_WHAT IS NEEDED_
Look for the line containing "Werte (284, 253)" and the line containing "initialize the Material" in the entries below. Copy those two and all lines between them exactly, leaving out pictures.

_EXTRACTED DATA_
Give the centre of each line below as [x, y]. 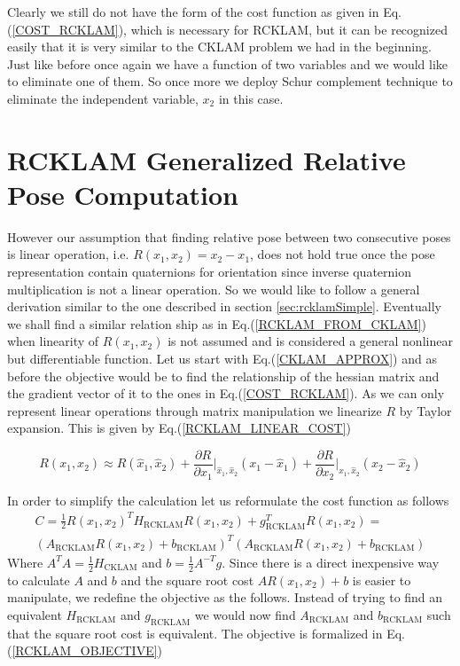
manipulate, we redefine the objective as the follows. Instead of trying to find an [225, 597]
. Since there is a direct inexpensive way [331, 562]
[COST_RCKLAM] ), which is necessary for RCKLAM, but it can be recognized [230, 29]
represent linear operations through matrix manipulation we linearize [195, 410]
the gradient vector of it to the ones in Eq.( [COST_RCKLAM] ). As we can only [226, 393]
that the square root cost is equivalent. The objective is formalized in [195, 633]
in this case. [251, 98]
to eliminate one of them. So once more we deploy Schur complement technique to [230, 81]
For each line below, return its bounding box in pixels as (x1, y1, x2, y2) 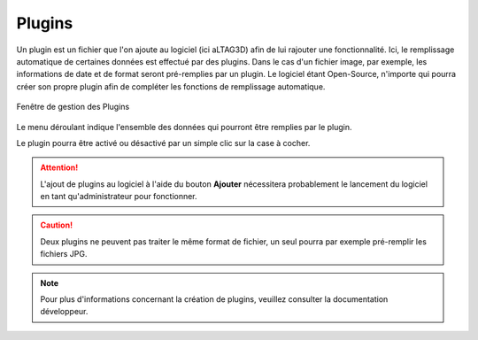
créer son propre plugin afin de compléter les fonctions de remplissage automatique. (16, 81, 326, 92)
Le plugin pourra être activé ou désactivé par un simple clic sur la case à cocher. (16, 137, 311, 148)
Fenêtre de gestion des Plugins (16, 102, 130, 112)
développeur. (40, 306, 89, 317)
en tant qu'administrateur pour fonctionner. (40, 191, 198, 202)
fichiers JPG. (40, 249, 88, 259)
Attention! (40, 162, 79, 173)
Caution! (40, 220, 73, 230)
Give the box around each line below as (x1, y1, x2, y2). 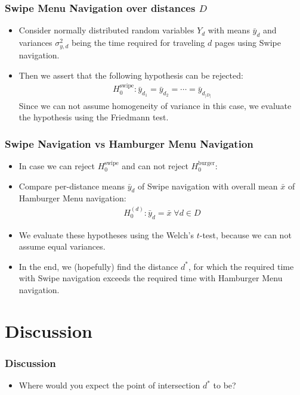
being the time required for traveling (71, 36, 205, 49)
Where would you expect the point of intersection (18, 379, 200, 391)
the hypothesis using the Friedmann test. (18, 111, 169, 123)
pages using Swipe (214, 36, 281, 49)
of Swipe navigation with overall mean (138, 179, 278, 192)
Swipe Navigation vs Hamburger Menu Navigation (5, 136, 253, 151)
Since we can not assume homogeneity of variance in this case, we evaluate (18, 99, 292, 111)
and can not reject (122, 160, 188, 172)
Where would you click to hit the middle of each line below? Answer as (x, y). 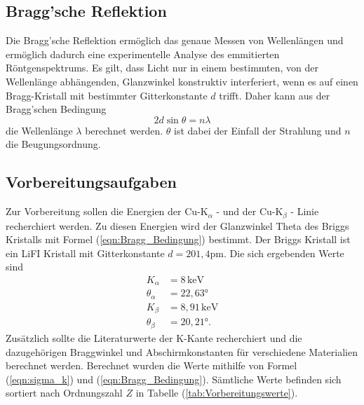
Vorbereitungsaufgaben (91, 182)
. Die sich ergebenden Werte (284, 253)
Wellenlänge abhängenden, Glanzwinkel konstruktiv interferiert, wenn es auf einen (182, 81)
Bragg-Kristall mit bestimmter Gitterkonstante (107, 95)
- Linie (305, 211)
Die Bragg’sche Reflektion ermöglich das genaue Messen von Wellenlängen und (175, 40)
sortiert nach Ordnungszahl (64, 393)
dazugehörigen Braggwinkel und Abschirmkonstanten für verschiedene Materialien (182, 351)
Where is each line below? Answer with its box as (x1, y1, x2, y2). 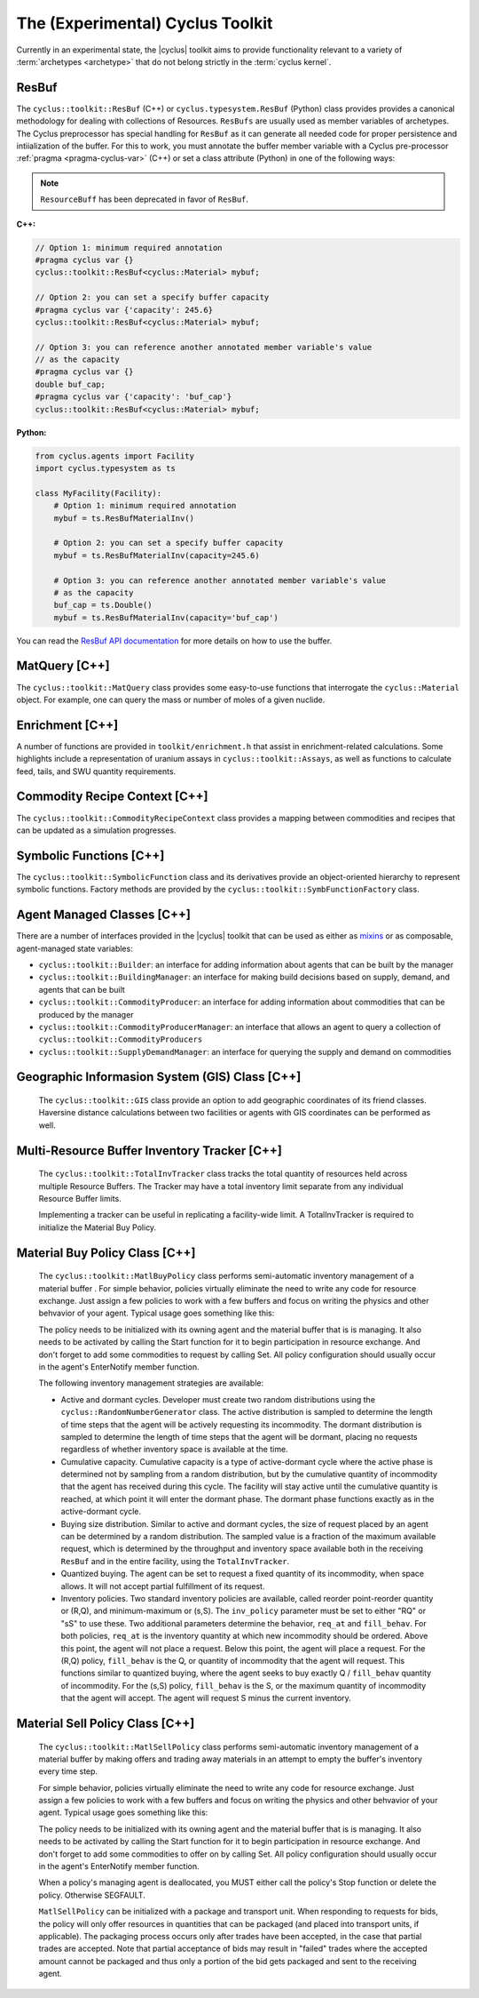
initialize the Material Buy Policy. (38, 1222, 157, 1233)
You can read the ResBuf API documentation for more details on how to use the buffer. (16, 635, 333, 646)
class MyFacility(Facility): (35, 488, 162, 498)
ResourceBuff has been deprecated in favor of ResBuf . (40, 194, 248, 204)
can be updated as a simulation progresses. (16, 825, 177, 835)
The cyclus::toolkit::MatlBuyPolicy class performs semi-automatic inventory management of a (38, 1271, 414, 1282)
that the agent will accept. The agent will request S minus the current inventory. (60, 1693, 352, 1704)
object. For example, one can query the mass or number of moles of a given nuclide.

_THE COMPLETED TASK_
. Die sich ergebenden Werte (284, 253)
Wellenlänge abhängenden, Glanzwinkel konstruktiv interferiert, wenn es auf einen (182, 81)
Bragg-Kristall mit bestimmter Gitterkonstante (107, 95)
- Linie (305, 211)
Die Bragg’sche Reflektion ermöglich das genaue Messen von Wellenlängen und (175, 40)
sortiert nach Ordnungszahl (64, 393)
dazugehörigen Braggwinkel und Abschirmkonstanten für verschiedene Materialien (182, 351)
Where is each line below? Answer with its box as (x1, y1, x2, y2). 
initialize the Material Buy Policy. (38, 1222, 157, 1233)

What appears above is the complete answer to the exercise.